In 1902, Mackinder participated in discussions with influential figures like Sidney and Beatrice Webb,
where the idea of a Co-Efficient dining club emerged. These discussions often focused on policy
issues, including Britain's relations with European powers. The turning point came with Mackinder's
presentation of the Pivot paper in 1904, where he argued that the age of sea power was ending, and
land power would dominate. He divided the world into three zones: the Geographical Pivot of
History (Eurasia's heartland), the inner or marginal crescent of Euro-Asia, and the outer crescent
encompassing the Americas, Britain, and Japan. Mackinder warned that if Germany allied with
Russia, it could lead to world domination.

Although no power has fully realized Mackinder's fears, both World Wars and the Cold War were
fought to prevent such a scenario. Germany's territorial gains in both world wars and the subsequent
Soviet control of Eastern Europe reinforced the significance of Mackinder's geopolitical theories. The
policy of containment, epitomized by Truman's declaration in 1947 and the creation of NATO in 1949,
aimed to prevent further communist expansion, reflecting Mackinder's concerns about power
dynamics in Eurasia.

Criticism of the Pivot paper

Following Mackinder's presentation of the Pivot paper, members of the audience engaged in
discussions, offering various insights and critiques. L.S. Amery, for instance, speculated about the
future of transportation, suggesting that air travel would become increasingly important, potentially
diminishing the significance of geographical distribution and favoring nations with strong industrial
bases.
D.G. Hogarth questioned Mackinder about the economic development of inner Eurasia, to which
Mackinder responded by emphasizing the potential industrial wealth of regions like Siberia and
European Russia, which could support a powerful fleet necessary for global dominance.

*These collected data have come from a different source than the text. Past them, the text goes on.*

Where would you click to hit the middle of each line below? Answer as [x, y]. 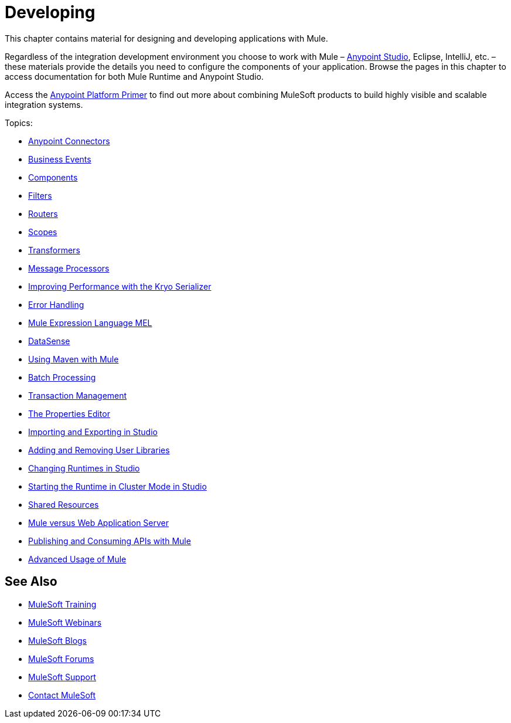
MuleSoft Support [62, 677]
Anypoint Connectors [69, 141]
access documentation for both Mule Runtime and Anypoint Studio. [134, 76]
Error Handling [56, 304]
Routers [43, 213]
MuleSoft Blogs [57, 640]
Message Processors [69, 268]
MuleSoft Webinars [65, 622]
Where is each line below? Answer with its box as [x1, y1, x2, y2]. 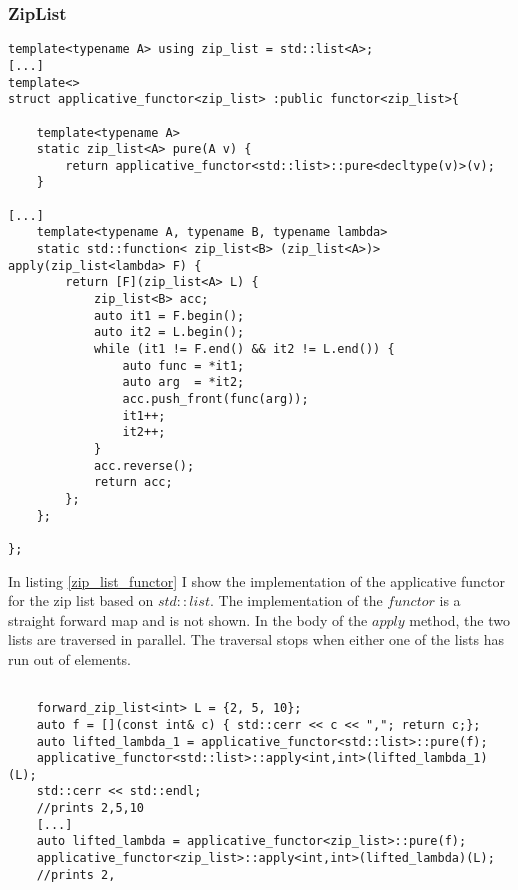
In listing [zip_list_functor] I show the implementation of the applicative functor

Critics have pointed out that the railways Mackinder envisioned were never fully realized, and the
harsh climate and geographical isolation of certain areas limited economic development. However,
investments made under Stalin's regime significantly developed regions like the Volga River valley,
the Ukraine, and Siberia, although many of these proved unsustainable after the collapse of the
Soviet Union.

Criticism of Mackinder's theories has persisted over the years, with some arguing that his geopolitical
perspectives were too territorially focused and not suited to the increasingly interconnected world of
globalization. Mackinder, however, believed that the rise of large, self-sufficient great powers
competing for resources and dominance posed a significant threat in the early 20th century.

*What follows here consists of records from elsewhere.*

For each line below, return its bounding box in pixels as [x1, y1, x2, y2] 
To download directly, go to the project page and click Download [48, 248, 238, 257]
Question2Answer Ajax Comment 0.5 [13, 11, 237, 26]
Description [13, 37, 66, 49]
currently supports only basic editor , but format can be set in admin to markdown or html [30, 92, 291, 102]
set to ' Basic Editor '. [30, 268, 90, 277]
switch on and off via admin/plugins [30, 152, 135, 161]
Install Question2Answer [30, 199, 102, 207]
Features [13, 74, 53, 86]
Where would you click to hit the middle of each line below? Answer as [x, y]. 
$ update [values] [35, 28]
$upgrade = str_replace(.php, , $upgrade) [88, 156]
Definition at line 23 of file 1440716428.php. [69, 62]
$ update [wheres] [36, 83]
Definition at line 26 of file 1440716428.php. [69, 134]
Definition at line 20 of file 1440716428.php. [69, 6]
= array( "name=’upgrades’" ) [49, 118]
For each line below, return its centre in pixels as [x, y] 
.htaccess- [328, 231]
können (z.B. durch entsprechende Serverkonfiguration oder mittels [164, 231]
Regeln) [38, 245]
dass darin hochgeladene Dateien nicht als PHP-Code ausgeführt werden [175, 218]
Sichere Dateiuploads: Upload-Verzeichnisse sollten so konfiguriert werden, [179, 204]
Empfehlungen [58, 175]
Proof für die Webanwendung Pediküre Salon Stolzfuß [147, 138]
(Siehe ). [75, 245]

Mackinder's views were also challenged for being Eurocentric and underestimating the importance
of North America. However, Mackinder's exposure to the economic vibrancy of cities like
Philadelphia and Chicago during his travels in the United States informed his understanding of
industrial power.

The Pivot paper remains a subject of interest and interpretation, with contributors offering diverse
perspectives on its relevance and implications. Some analyse it in the context of imperial defence
debates, diplomatic currents, and historical events like the Great Game in Central Asia. Others
explore its implications for the future, including its relevance in the space age. David Hooson, a
longtime student of Mackinder's ideas, provides closing remarks in the volume, drawing on his
extensive research and understanding of Mackinder's theories.